__Material supplied__
··········

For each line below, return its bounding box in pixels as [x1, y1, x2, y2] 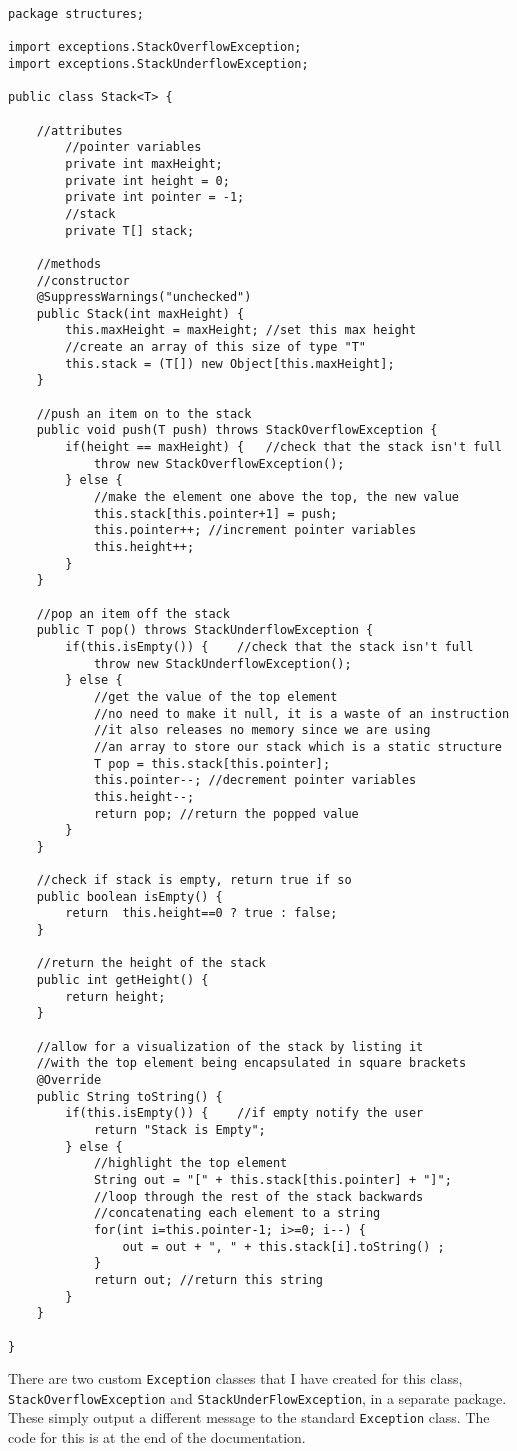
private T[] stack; [65, 223, 195, 238]
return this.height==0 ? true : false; [65, 906, 338, 921]
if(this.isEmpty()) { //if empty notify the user [65, 1106, 424, 1121]
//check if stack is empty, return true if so [36, 873, 352, 888]
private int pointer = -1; [65, 190, 245, 205]
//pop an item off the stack [36, 606, 230, 621]
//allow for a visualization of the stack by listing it [36, 1039, 424, 1054]
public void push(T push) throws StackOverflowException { [36, 423, 438, 438]
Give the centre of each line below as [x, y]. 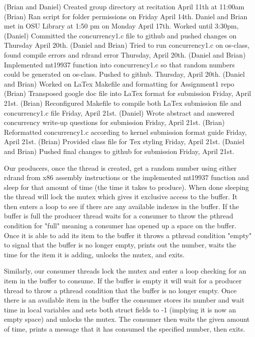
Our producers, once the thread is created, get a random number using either [120, 168]
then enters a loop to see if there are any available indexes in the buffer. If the [122, 206]
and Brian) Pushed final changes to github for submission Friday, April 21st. [119, 151]
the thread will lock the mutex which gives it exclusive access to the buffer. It [121, 197]
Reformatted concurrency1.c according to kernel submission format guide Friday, [126, 132]
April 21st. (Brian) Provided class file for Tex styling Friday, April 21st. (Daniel [124, 141]
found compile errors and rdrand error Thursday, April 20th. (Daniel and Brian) [125, 54]
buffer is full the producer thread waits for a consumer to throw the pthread [119, 216]
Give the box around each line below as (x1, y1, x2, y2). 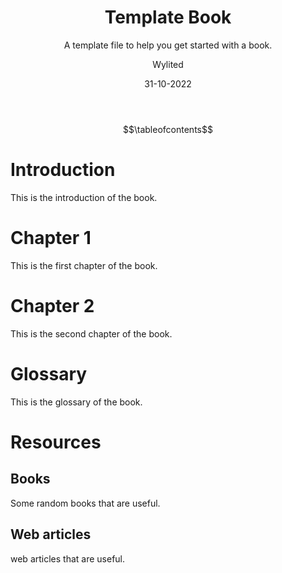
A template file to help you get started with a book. (63, 39, 273, 51)
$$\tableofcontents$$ (123, 123, 213, 135)
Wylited (152, 58, 184, 70)
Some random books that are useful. (10, 497, 161, 509)
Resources (10, 431, 102, 453)
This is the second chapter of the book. (10, 327, 173, 340)
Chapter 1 (10, 227, 92, 250)
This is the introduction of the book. (10, 191, 158, 203)
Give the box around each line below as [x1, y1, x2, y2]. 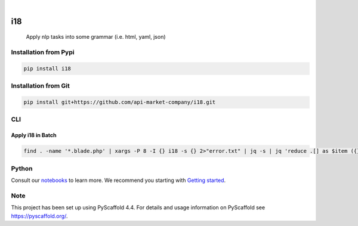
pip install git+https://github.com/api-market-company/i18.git [23, 99, 216, 106]
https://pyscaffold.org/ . [11, 212, 68, 219]
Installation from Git [11, 82, 70, 90]
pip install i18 [23, 65, 72, 72]
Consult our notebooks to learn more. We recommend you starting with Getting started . [11, 177, 226, 184]
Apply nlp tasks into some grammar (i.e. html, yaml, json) [26, 33, 166, 41]
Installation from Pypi [11, 48, 75, 57]
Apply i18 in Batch [11, 132, 57, 139]
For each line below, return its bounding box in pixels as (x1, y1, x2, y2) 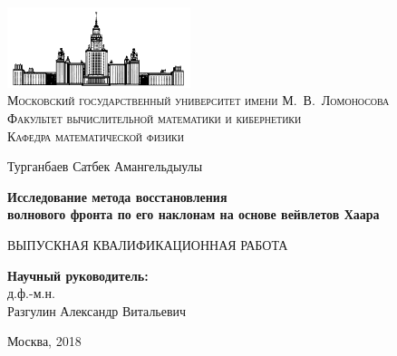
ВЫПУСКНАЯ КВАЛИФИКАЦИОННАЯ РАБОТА (7, 235, 288, 254)
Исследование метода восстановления (7, 187, 228, 206)
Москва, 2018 (7, 332, 82, 351)
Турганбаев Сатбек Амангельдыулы (7, 157, 203, 176)
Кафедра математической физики (7, 126, 184, 145)
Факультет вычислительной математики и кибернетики (7, 108, 302, 127)
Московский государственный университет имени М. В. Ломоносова (7, 91, 390, 110)
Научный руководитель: (7, 265, 149, 284)
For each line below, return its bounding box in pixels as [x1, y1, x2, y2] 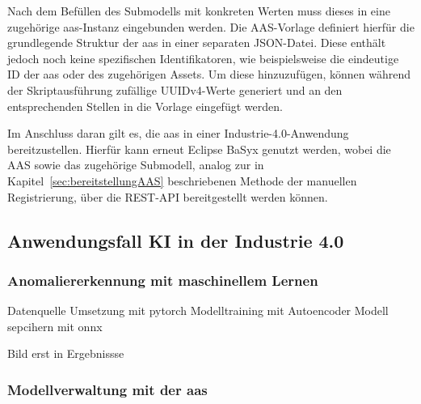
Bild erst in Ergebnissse [7, 345, 124, 362]
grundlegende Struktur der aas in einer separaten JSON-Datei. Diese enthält [7, 34, 386, 51]
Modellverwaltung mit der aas [7, 379, 208, 399]
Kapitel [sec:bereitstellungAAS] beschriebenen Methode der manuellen [7, 172, 357, 189]
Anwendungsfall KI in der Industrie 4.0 [7, 228, 344, 253]
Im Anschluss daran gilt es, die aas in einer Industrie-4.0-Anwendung [7, 125, 349, 142]
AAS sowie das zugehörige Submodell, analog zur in [7, 156, 264, 173]
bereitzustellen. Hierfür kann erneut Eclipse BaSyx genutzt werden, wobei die [7, 140, 391, 157]
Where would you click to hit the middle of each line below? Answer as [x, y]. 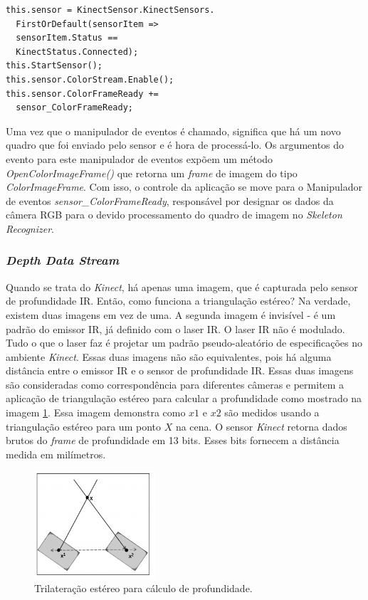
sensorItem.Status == [67, 38]
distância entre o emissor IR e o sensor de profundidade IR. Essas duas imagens [180, 370]
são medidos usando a [272, 412]
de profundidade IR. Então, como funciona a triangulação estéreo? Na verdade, [178, 301]
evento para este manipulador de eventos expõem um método [140, 158]
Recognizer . [30, 228]
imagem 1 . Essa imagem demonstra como [96, 412]
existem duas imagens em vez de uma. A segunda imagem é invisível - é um [171, 314]
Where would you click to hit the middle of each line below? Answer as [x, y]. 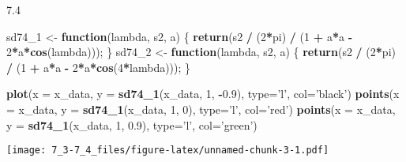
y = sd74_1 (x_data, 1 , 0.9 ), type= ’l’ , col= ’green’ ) [132, 124]
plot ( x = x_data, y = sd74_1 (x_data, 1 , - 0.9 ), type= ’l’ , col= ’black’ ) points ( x [203, 94]
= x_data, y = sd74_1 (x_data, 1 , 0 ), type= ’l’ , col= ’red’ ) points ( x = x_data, [201, 109]
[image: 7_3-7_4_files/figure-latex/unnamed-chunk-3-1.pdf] [168, 151]
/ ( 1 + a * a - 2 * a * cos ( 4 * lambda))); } [99, 67]
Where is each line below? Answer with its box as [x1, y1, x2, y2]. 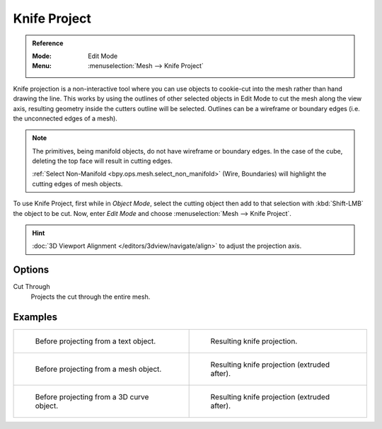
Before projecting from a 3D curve [35, 391, 149, 401]
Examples [13, 311, 58, 323]
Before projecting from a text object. [35, 336, 156, 346]
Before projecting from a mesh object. [35, 364, 162, 374]
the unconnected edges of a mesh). [13, 114, 118, 122]
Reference [32, 39, 64, 47]
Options [13, 264, 50, 276]
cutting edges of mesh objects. [32, 179, 123, 188]
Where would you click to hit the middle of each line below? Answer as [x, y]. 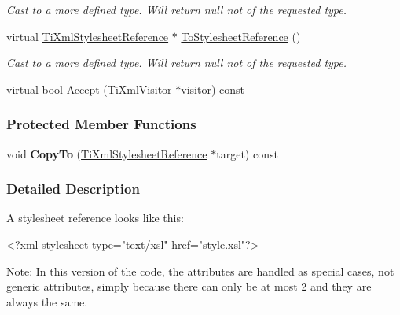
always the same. [47, 301]
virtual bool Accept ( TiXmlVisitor [89, 89]
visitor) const [213, 89]
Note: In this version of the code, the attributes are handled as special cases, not [200, 271]
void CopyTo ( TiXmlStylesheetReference [107, 153]
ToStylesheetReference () [241, 36]
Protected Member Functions [101, 124]
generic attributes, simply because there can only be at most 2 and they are [189, 286]
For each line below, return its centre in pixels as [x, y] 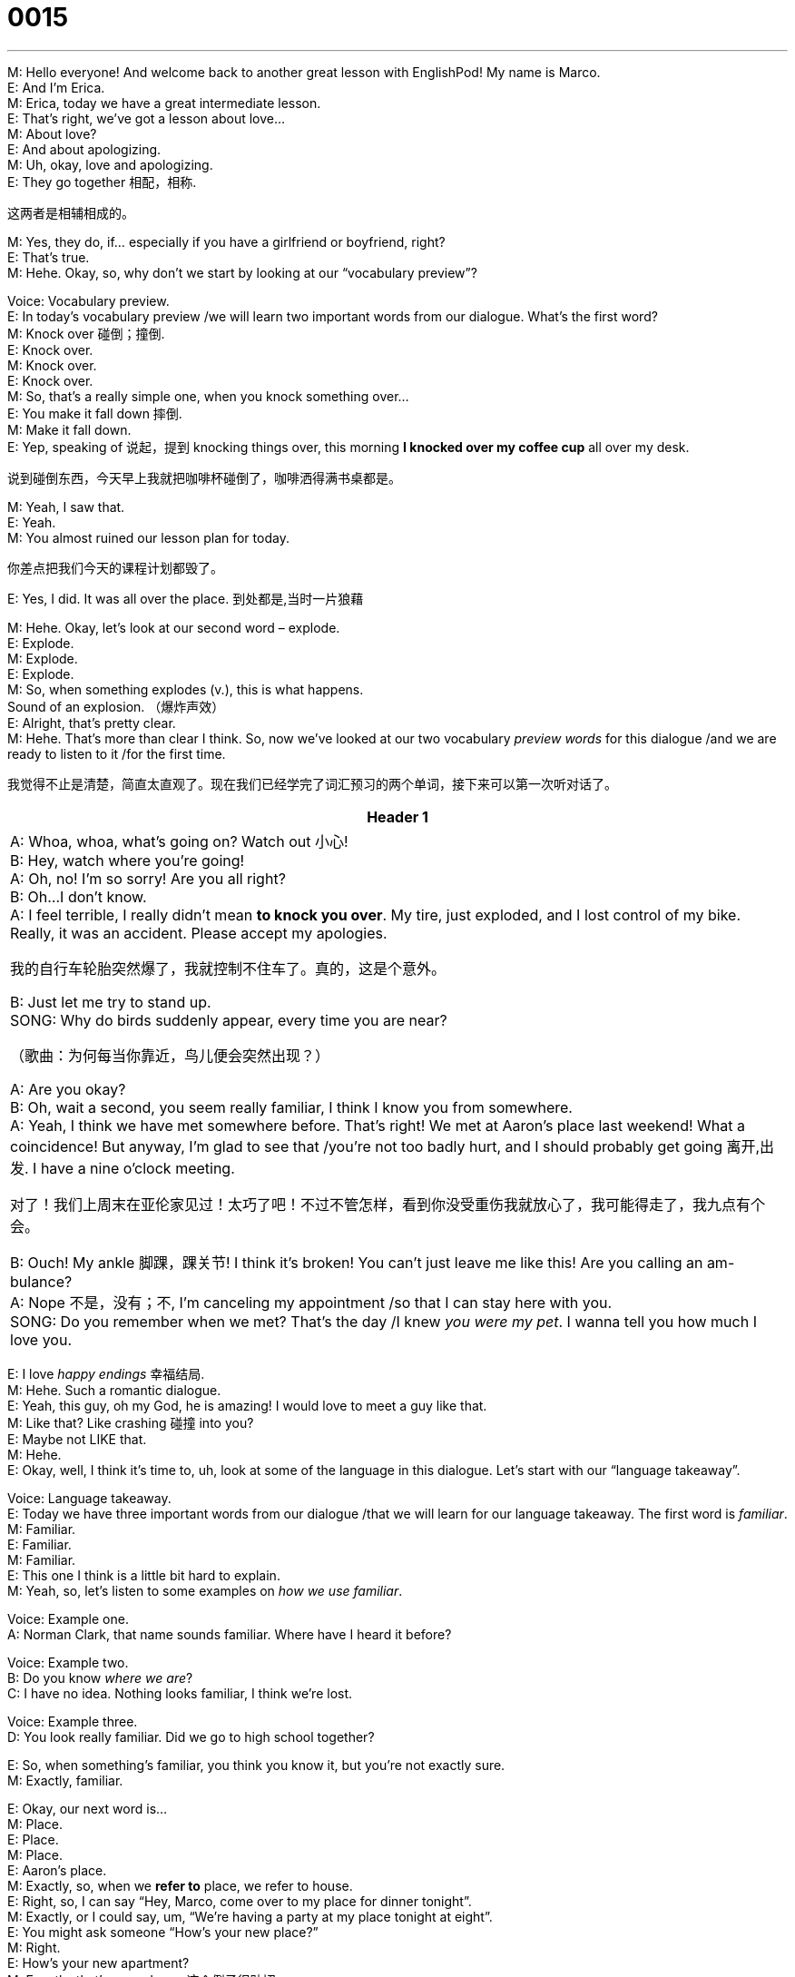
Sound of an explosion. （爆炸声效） [116, 706]
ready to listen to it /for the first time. [117, 753]
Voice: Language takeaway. [89, 1498]
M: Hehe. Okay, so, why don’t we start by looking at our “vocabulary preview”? [242, 272]
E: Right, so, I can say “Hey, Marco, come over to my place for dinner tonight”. [240, 1901]
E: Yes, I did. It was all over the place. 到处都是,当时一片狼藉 [186, 598]
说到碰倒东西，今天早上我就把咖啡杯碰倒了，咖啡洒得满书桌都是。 [204, 477]
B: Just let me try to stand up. [111, 1002]
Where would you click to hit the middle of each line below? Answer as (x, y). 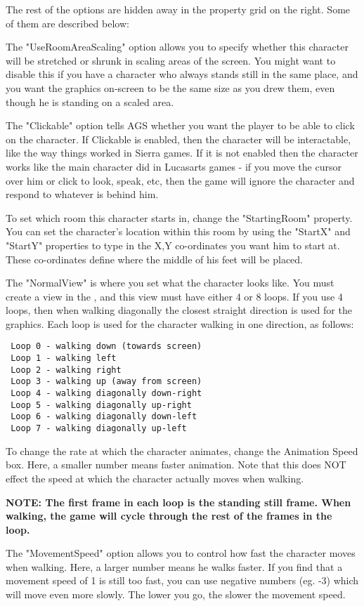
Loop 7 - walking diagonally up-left (99, 429)
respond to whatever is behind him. (82, 194)
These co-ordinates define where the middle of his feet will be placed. (154, 259)
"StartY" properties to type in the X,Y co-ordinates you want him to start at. (173, 245)
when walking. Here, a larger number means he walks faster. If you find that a (174, 566)
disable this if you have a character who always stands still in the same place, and (182, 74)
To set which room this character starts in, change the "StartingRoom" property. (179, 217)
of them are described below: (67, 23)
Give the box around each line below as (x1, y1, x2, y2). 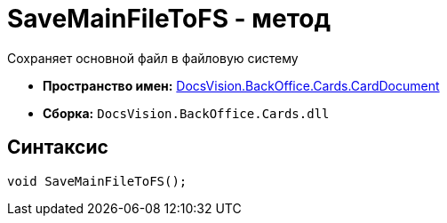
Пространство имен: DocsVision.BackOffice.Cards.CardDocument (43, 77, 440, 93)
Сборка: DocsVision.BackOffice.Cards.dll (43, 105, 330, 121)
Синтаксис (7, 136, 108, 159)
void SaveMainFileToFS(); (7, 173, 188, 188)
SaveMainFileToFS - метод (7, 4, 331, 34)
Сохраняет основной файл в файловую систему (7, 50, 299, 66)
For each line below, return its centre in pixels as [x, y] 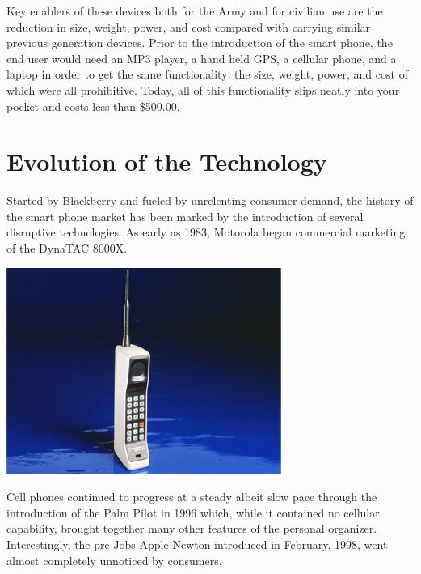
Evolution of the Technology [167, 162]
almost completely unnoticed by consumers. [114, 560]
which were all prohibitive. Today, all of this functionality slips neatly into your [203, 89]
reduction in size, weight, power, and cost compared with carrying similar [189, 26]
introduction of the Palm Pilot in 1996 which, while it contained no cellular [193, 512]
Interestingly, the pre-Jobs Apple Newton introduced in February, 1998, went [197, 544]
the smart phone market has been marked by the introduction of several [185, 216]
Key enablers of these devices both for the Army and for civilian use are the [195, 11]
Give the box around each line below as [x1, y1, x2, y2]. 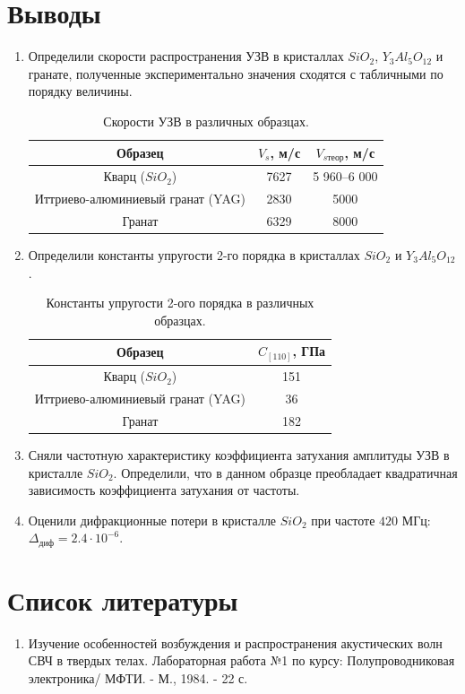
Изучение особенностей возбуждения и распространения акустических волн [28, 633, 443, 652]
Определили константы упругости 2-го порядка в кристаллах [28, 245, 360, 264]
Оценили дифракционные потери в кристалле [28, 510, 277, 529]
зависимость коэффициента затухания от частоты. [28, 481, 300, 499]
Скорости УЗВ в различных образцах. [103, 111, 309, 130]
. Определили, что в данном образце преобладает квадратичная [113, 463, 458, 481]
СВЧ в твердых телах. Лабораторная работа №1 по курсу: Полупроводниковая [28, 651, 455, 670]
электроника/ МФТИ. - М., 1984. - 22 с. [28, 669, 248, 688]
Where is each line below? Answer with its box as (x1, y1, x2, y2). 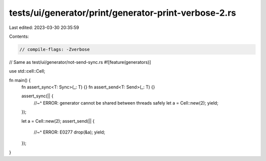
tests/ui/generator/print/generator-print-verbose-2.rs (9, 7, 236, 18)
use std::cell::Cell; (9, 68, 45, 74)
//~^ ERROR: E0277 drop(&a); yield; (33, 129, 105, 135)
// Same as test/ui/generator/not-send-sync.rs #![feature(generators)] (9, 59, 151, 65)
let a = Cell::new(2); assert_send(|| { (21, 118, 95, 124)
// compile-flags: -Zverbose (19, 47, 90, 52)
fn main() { (9, 77, 31, 83)
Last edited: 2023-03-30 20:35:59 (9, 25, 79, 30)

··········

__What you will do__
Using the entries above, write out exactly the lines from the one with "Im Anschluss daran" through the one with "y = sd74_1 (x_data, 1 , 0.9", ends included. Leave out any pictures.

__Task response__
Im Anschluss daran gilt es, die aas in einer Industrie-4.0-Anwendung [7, 125, 349, 142]
AAS sowie das zugehörige Submodell, analog zur in [7, 156, 264, 173]
bereitzustellen. Hierfür kann erneut Eclipse BaSyx genutzt werden, wobei die [7, 140, 391, 157]
Where would you click to hit the middle of each line below? Answer as [x, y]. 
sensorItem.Status == [67, 38]
distância entre o emissor IR e o sensor de profundidade IR. Essas duas imagens [180, 370]
são medidos usando a [272, 412]
de profundidade IR. Então, como funciona a triangulação estéreo? Na verdade, [178, 301]
evento para este manipulador de eventos expõem um método [140, 158]
Recognizer . [30, 228]
imagem 1 . Essa imagem demonstra como [96, 412]
existem duas imagens em vez de uma. A segunda imagem é invisível - é um [171, 314]
Where would you click to hit the middle of each line below? Answer as [x, y]. 
y = sd74_1 (x_data, 1 , 0.9 ), type= ’l’ , col= ’green’ ) [132, 124]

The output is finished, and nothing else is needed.